(Extracted data entries)
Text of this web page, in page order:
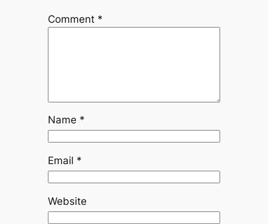
Comment *
Name *
Email *
Website
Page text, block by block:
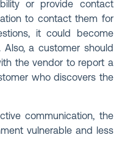
or provide contact
to contact them for
it could become
a customer should
the vendor to report a
who discovers the
communication, the
vulnerable and less
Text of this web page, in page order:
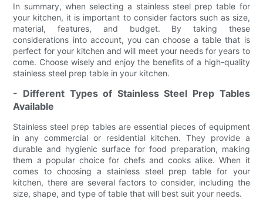
In summary, when selecting a stainless steel prep table for
your kitchen, it is important to consider factors such as size,
material, features, and budget. By taking these
considerations into account, you can choose a table that is
perfect for your kitchen and will meet your needs for years to
come. Choose wisely and enjoy the benefits of a high-quality
stainless steel prep table in your kitchen.
- Different Types of Stainless Steel Prep Tables
Available
Stainless steel prep tables are essential pieces of equipment
in any commercial or residential kitchen. They provide a
durable and hygienic surface for food preparation, making
them a popular choice for chefs and cooks alike. When it
comes to choosing a stainless steel prep table for your
kitchen, there are several factors to consider, including the
size, shape, and type of table that will best suit your needs.
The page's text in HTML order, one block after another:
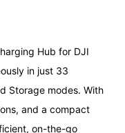
Hub for DJI
in just 33
Storage modes. With
and a compact
on-the-go
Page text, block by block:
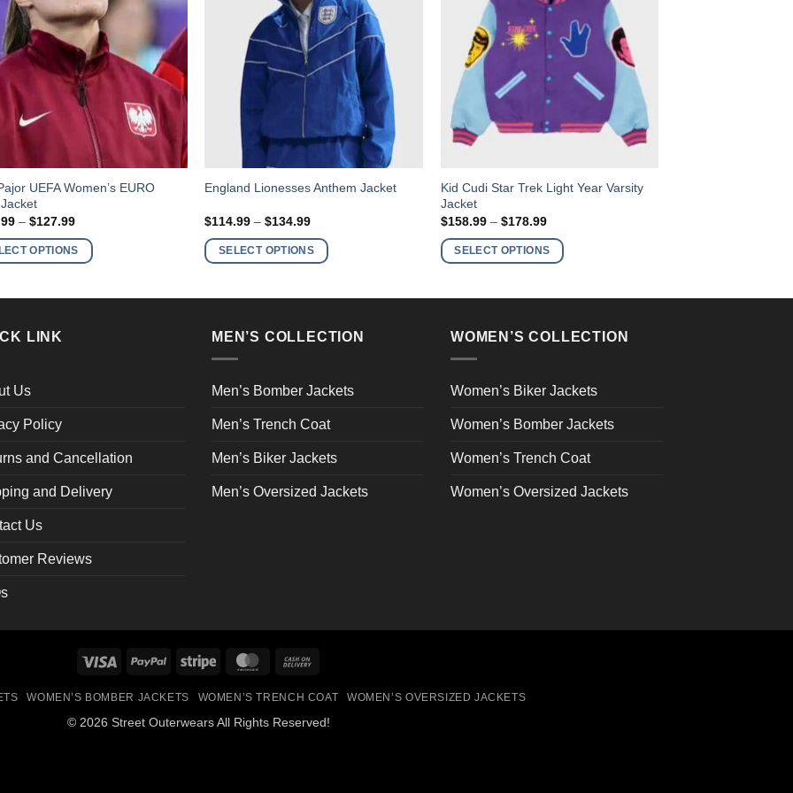
UEFA Women’s EURO
– $127.99Price
$107.99
through
OPTIONS
England Lionesses Anthem Jacket
$114.99 – $134.99Price
$114.99
through
SELECT OPTIONS
This
has
multiple
variants.
may
on
product
page
Kid Cudi Star Trek Light Year Varsity
Jacket
$158.99 – $178.99Price
$158.99
through
SELECT OPTIONS
This
product
has
multiple
variants.
may
on
product
page
LINK
Us
Policy
and Cancellation
and Delivery
Us
Reviews
MEN’S COLLECTION
Men’s Bomber Jackets
Men’s Trench Coat
Men’s Biker Jackets
Men’s Oversized Jackets
WOMEN’S COLLECTION
Women’s Biker Jackets
Women’s Bomber Jackets
Women’s Trench Coat
Women’s Oversized Jackets
Visa PayPal Stripe MasterCard
Delivery
WOMEN’S BOMBER JACKETS WOMEN’S TRENCH COAT WOMEN’S OVERSIZED JACKETS
© 2026 Street Outerwears All Rights Reserved!
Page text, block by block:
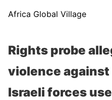
Africa Global Village
Rights probe
violence
Israeli forces
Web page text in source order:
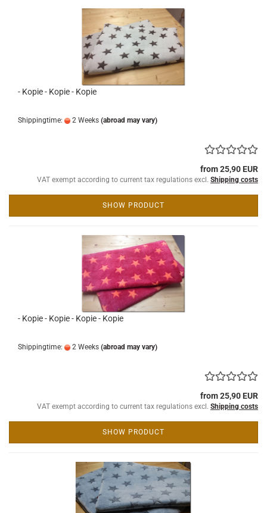
- Kopie - Kopie - Kopie
Shippingtime: 2 Weeks (abroad may vary)
from 25,90 EUR
VAT exempt according to current tax regulations excl. Shipping costs
SHOW PRODUCT
- Kopie - Kopie - Kopie - Kopie
Shippingtime: 2 Weeks (abroad may vary)
from 25,90 EUR
VAT exempt according to current tax regulations excl. Shipping costs
SHOW PRODUCT
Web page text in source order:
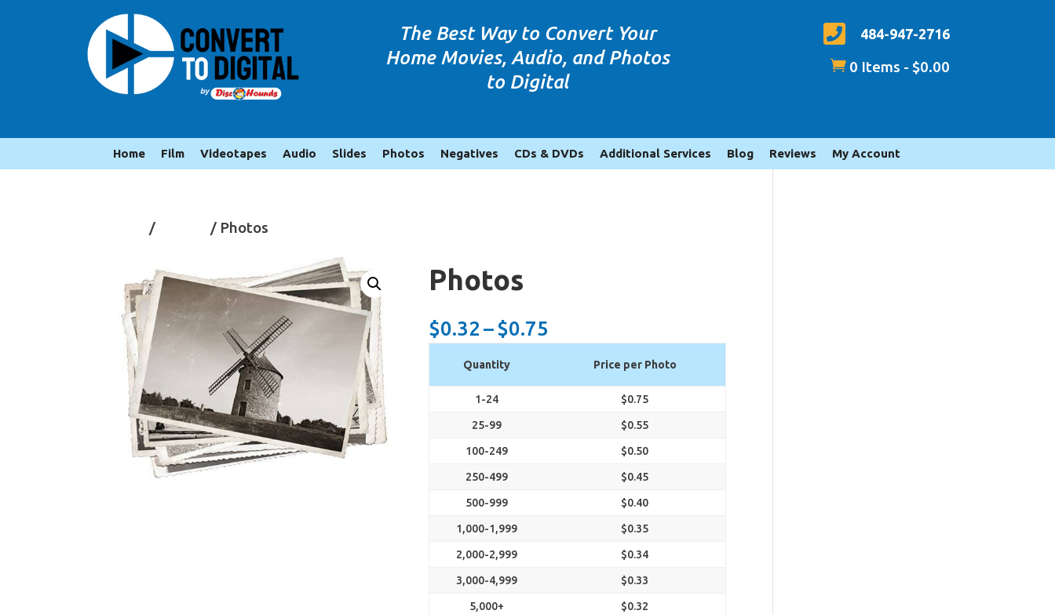
The Best Way to Convert Your
Home Movies, Audio, and Photos
to Digital

484-947-2716
 0 Items - $0.00
Home Film Videotapes Audio Slides Photos Negatives CDs & DVDs Additional Services Blog Reviews My Account
/ / Photos
Photos
$0.32 –$0.75
through
Quantity Price per Photo
1-24 $0.75
25-99 $0.55
100-249 $0.50
250-499 $0.45
500-999 $0.40
1,000-1,999 $0.35
2,000-2,999 $0.34
3,000-4,999 $0.33
5,000+ $0.32
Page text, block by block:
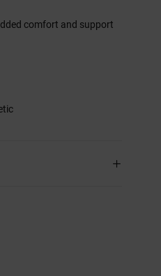
comfort and support
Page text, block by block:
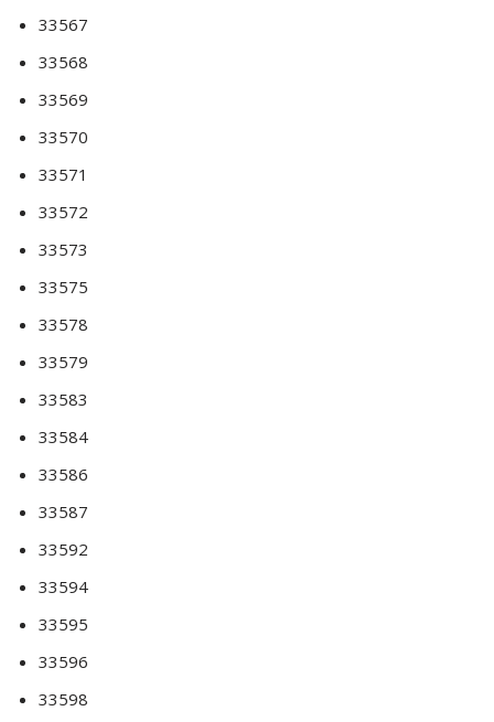
33567
33568
33569
33570
33571
33572
33573
33575
33578
33579
33583
33584
33586
33587
33592
33594
33595
33596
33598
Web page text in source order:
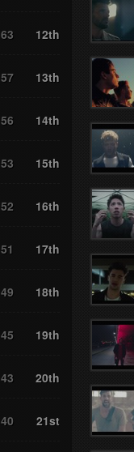
63 12th
57 13th
56 14th
53 15th
52 16th
51 17th
49 18th
45 19th
43 20th
40 21st
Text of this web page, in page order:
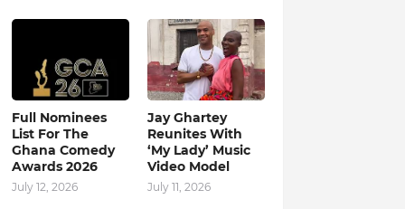
Full Nominees
List For The
Ghana Comedy
Awards 2026
July 12, 2026
Jay Ghartey
Reunites With
‘My Lady’ Music
Video Model
July 11, 2026
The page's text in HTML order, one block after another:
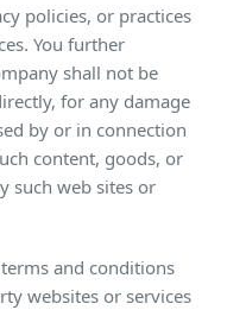
policies, or practices
You further
shall not be
for any damage
by or in connection
content, goods, or
such web sites or
and conditions
websites or services
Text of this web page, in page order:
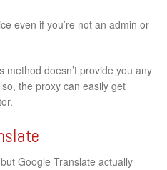
even if you’re not an admin or
method doesn’t provide you any
the proxy can easily get
Google Translate actually
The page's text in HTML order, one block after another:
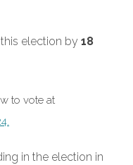
election by 18
to vote at
in the election in
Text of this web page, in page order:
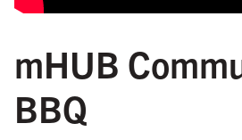
mHUB
BBQ
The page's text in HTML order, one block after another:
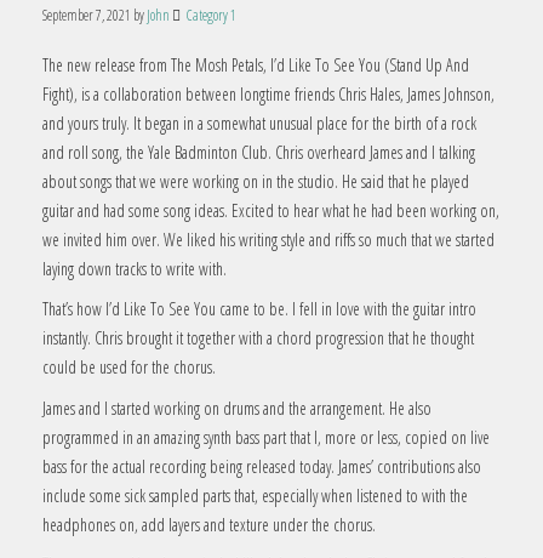
September 7, 2021 byJohn Category 1
The new release from The Mosh Petals, I’d Like To See You (Stand Up And
Fight), is a collaboration between longtime friends Chris Hales, James Johnson,
and yours truly. It began in a somewhat unusual place for the birth of a rock
and roll song, the Yale Badminton Club. Chris overheard James and I talking
about songs that we were working on in the studio. He said that he played
guitar and had some song ideas. Excited to hear what he had been working on,
we invited him over. We liked his writing style and riffs so much that we started
laying down tracks to write with.
That’s how I’d Like To See You came to be. I fell in love with the guitar intro
instantly. Chris brought it together with a chord progression that he thought
could be used for the chorus.
James and I started working on drums and the arrangement. He also
programmed in an amazing synth bass part that I, more or less, copied on live
bass for the actual recording being released today. James’ contributions also
include some sick sampled parts that, especially when listened to with the
headphones on, add layers and texture under the chorus.
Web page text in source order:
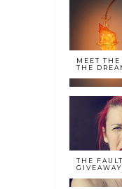
MEET THE
THE
THE
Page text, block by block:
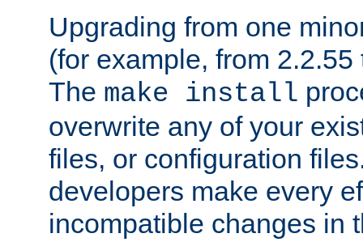
Upgrading from one
(for example, from
The make install
overwrite any of your
files, or configuration
developers make every
incompatible changes in
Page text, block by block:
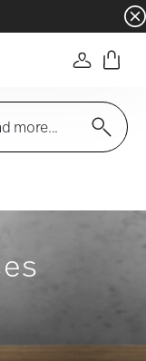
- Free
Login
more...
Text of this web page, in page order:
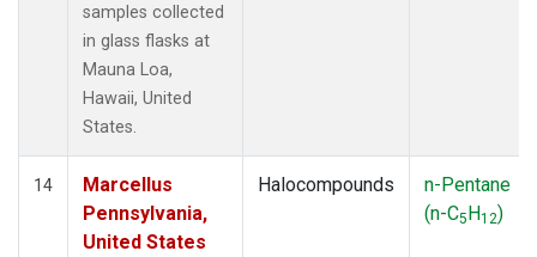
samples collected
in glass flasks at
Mauna Loa,
Hawaii, United
States.
14
Marcellus
Pennsylvania,
United States
Halocompounds
n-Pentane
(n-C5H12)
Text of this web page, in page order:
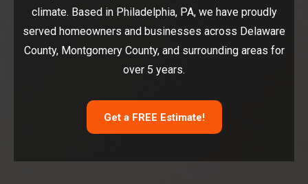
climate. Based in Philadelphia, PA, we have proudly
served homeowners and businesses across Delaware
County, Montgomery County, and surrounding areas for
over 5 years.
Get a FREE Estimate!

YOUR GOAL -> Reproduce each entry exactly as given; no pictures, please.

WRITTEN REPLY ->
Text of this web page, in page order:
Comment *
Name *
Email *
Website
Page text, block by block:
or provide contact
to contact them for
it could become
a customer should
the vendor to report a
who discovers the
communication, the
vulnerable and less
Text of this web page, in page order:
In summary, when selecting a stainless steel prep table for
your kitchen, it is important to consider factors such as size,
material, features, and budget. By taking these
considerations into account, you can choose a table that is
perfect for your kitchen and will meet your needs for years to
come. Choose wisely and enjoy the benefits of a high-quality
stainless steel prep table in your kitchen.
- Different Types of Stainless Steel Prep Tables
Available
Stainless steel prep tables are essential pieces of equipment
in any commercial or residential kitchen. They provide a
durable and hygienic surface for food preparation, making
them a popular choice for chefs and cooks alike. When it
comes to choosing a stainless steel prep table for your
kitchen, there are several factors to consider, including the
size, shape, and type of table that will best suit your needs.
The page's text in HTML order, one block after another:
Hub for DJI
in just 33
Storage modes. With
and a compact
on-the-go
Page text, block by block:
UEFA Women’s EURO
– $127.99Price
$107.99
through
OPTIONS
England Lionesses Anthem Jacket
$114.99 – $134.99Price
$114.99
through
SELECT OPTIONS
This
has
multiple
variants.
may
on
product
page
Kid Cudi Star Trek Light Year Varsity
Jacket
$158.99 – $178.99Price
$158.99
through
SELECT OPTIONS
This
product
has
multiple
variants.
may
on
product
page
LINK
Us
Policy
and Cancellation
and Delivery
Us
Reviews
MEN’S COLLECTION
Men’s Bomber Jackets
Men’s Trench Coat
Men’s Biker Jackets
Men’s Oversized Jackets
WOMEN’S COLLECTION
Women’s Biker Jackets
Women’s Bomber Jackets
Women’s Trench Coat
Women’s Oversized Jackets
Visa PayPal Stripe MasterCard
Delivery
WOMEN’S BOMBER JACKETS WOMEN’S TRENCH COAT WOMEN’S OVERSIZED JACKETS
© 2026 Street Outerwears All Rights Reserved!
Page text, block by block:
Africa Global Village
Rights probe
violence
Israeli forces
Web page text in source order:
- Kopie - Kopie - Kopie
Shippingtime: 2 Weeks (abroad may vary)
from 25,90 EUR
VAT exempt according to current tax regulations excl. Shipping costs
SHOW PRODUCT
- Kopie - Kopie - Kopie - Kopie
Shippingtime: 2 Weeks (abroad may vary)
from 25,90 EUR
VAT exempt according to current tax regulations excl. Shipping costs
SHOW PRODUCT
Web page text in source order:
The Best Way to Convert Your
Home Movies, Audio, and Photos
to Digital

484-947-2716
 0 Items - $0.00
Home Film Videotapes Audio Slides Photos Negatives CDs & DVDs Additional Services Blog Reviews My Account
/ / Photos
Photos
$0.32 –$0.75
through
Quantity Price per Photo
1-24 $0.75
25-99 $0.55
100-249 $0.50
250-499 $0.45
500-999 $0.40
1,000-1,999 $0.35
2,000-2,999 $0.34
3,000-4,999 $0.33
5,000+ $0.32
Page text, block by block:
comfort and support
Page text, block by block:
33567
33568
33569
33570
33571
33572
33573
33575
33578
33579
33583
33584
33586
33587
33592
33594
33595
33596
33598
Web page text in source order:
63 12th
57 13th
56 14th
53 15th
52 16th
51 17th
49 18th
45 19th
43 20th
40 21st
Text of this web page, in page order:
Full Nominees
List For The
Ghana Comedy
Awards 2026
July 12, 2026
Jay Ghartey
Reunites With
‘My Lady’ Music
Video Model
July 11, 2026
The page's text in HTML order, one block after another:
policies, or practices
You further
shall not be
for any damage
by or in connection
content, goods, or
such web sites or
and conditions
websites or services
Text of this web page, in page order:
even if you’re not an admin or
method doesn’t provide you any
the proxy can easily get
Google Translate actually
The page's text in HTML order, one block after another:
election by 18
to vote at
in the election in
Text of this web page, in page order:
mHUB
BBQ
The page's text in HTML order, one block after another:
September 7, 2021 byJohn Category 1
The new release from The Mosh Petals, I’d Like To See You (Stand Up And
Fight), is a collaboration between longtime friends Chris Hales, James Johnson,
and yours truly. It began in a somewhat unusual place for the birth of a rock
and roll song, the Yale Badminton Club. Chris overheard James and I talking
about songs that we were working on in the studio. He said that he played
guitar and had some song ideas. Excited to hear what he had been working on,
we invited him over. We liked his writing style and riffs so much that we started
laying down tracks to write with.
That’s how I’d Like To See You came to be. I fell in love with the guitar intro
instantly. Chris brought it together with a chord progression that he thought
could be used for the chorus.
James and I started working on drums and the arrangement. He also
programmed in an amazing synth bass part that I, more or less, copied on live
bass for the actual recording being released today. James’ contributions also
include some sick sampled parts that, especially when listened to with the
headphones on, add layers and texture under the chorus.
Web page text in source order:
MEET THE
THE
THE
Page text, block by block:
Upgrading from one
(for example, from
The make install
overwrite any of your
files, or configuration
developers make every
incompatible changes in
Page text, block by block:
- Free
Login
more...
Text of this web page, in page order:
samples collected
in glass flasks at
Mauna Loa,
Hawaii, United
States.
14
Marcellus
Pennsylvania,
United States
Halocompounds
n-Pentane
(n-C5H12)
Text of this web page, in page order:
climate. Based in Philadelphia, PA, we have proudly
served homeowners and businesses across Delaware
County, Montgomery County, and surrounding areas for
over 5 years.
Get a FREE Estimate!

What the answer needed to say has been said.